=== WORK REQUIRED ===
Except for the pictures, write out all the records that follow exactly.

Records drawn from a dataset:

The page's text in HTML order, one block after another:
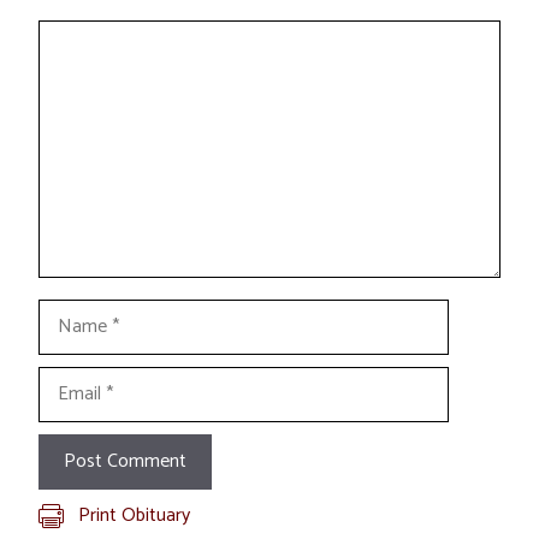
Comment
Name
Email
Print Obituary
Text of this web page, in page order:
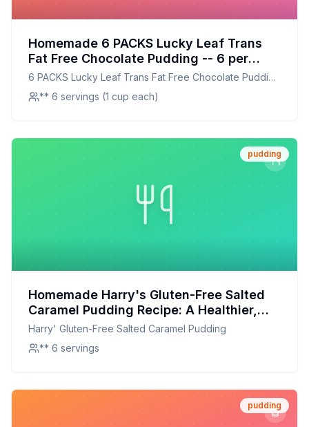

=== OUTPUT ===
The page's text in HTML order, one block after another:
Comment
Name
Email
Print Obituary
Text of this web page, in page order:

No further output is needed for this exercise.